Here's to when it sucks 
and all you want to know is "why."


And then you find out.

And all you still want to know is "why?"


You're good, and you seem happy. I'm getting along and you seem happy.

It sucks, but not so much.
I'm getting along.

You haven't broken or even bruised my heart really. You were just window shopping and It was something pretty to look at, i knew that. You pulled it out of my chest and admired its beauty and Pointed out it's flaws. It was Cheap, but with reason and It didn't fit quite right, but you bought it anyway. You kept the receipt. you took it home, showed it your friends; your room; your bed. You took it to Moab and you told it about your parents and your brother and how you used to talk to your self, like actually cary out conversations. You told it about Your early years in college and those nights after Noah broke your heart and you just drove around and cried and cried. On the way back home you told it "i probably shouldn't have kissed you last night" and to wait till after i graduate high school And that was all okay. You even told it it was "The Shit," which was pretty awesome to hear.

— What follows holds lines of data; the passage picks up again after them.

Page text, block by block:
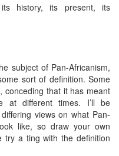
its history, its present, its
subject of Pan-Africanism,
sort of definition. Some
conceding that it has meant
at different times. I’ll be
views on what Pan-
like, so draw your own
try a ting with the definition
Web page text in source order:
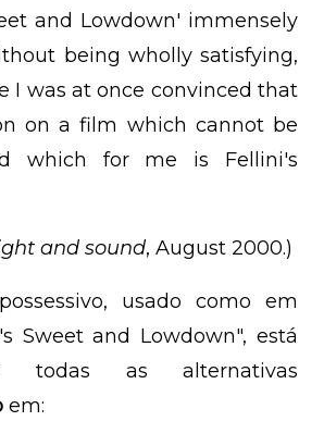
and Lowdown' immensely
being wholly satisfying,
I was at once convinced that
on a film which cannot be
which for me is Fellini's
and sound, August 2000.)
usado como em
Sweet and Lowdown", está
todas as alternativas
em:
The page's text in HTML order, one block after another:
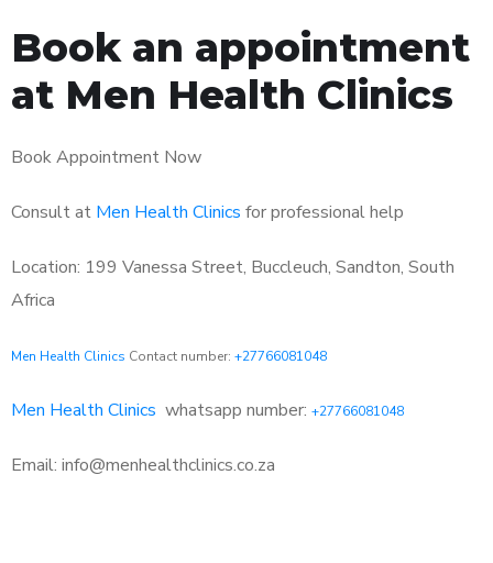
Book an appointment
at Men Health Clinics
Book Appointment Now
Consult at Men Health Clinics for professional help
Location: 199 Vanessa Street, Buccleuch, Sandton, South
Africa
Men Health Clinics Contact number: +27766081048
Men Health Clinics whatsapp number: +27766081048
Email: info@menhealthclinics.co.za
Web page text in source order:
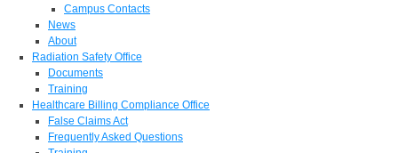
Campus Contacts
News
About
Radiation Safety Office
Documents
Training
Healthcare Billing Compliance Office
False Claims Act
Frequently Asked Questions
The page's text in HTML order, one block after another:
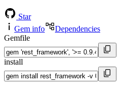
Star
Gem info
Dependencies
Gemfile
install
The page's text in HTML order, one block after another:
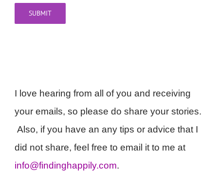
SUBMIT
I love hearing from all of you and receiving
your emails, so please do share your stories.
Also, if you have an any tips or advice that I
did not share, feel free to email it to me at
info@findinghappily.com.
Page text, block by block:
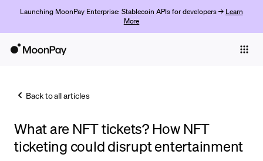
Launching MoonPay Enterprise: Stablecoin APIs for developers → Learn
More
Trade
Back to all articles
What are NFT tickets? How NFT
ticketing could disrupt entertainment
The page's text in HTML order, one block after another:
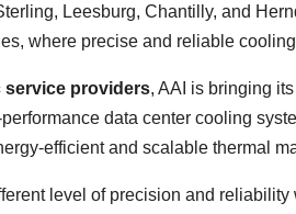
Leesburg, Chantilly, and
where precise and reliable
service providers, AAI is bringing
data center cooling
efficient and scalable thermal
level of precision and

 You stopped and listened too.
It Told you about it's parents and friends and how it hasn't really had anyone to talk to. it took you up to sliding rock and you kept it warm. It took you up the canyon to the lake where we both got sunburned as hell; i'm sure we fell asleep. It told you how much it sucks at relationship things and it kissed your neck way too much, but you stuck around a little longer.

Things we're good, but it still didn't quite fit and when you found something a little more your size, you put me in the shoe box in you bottom drawer next to the receipt and let me get dusty for 2 months.

 You finally returned me a bit 
worn and a little off beat; 
a little out of tune. 

I wasn't mad.

Just tired.



There was nothing really too even "break up,"

I understand.

And let alone to merit a response like this.

Your the closest i've come to having anything in a very long time.

I hope you understand.


I'm not going to ask why

I just hope he's good to you, i really do.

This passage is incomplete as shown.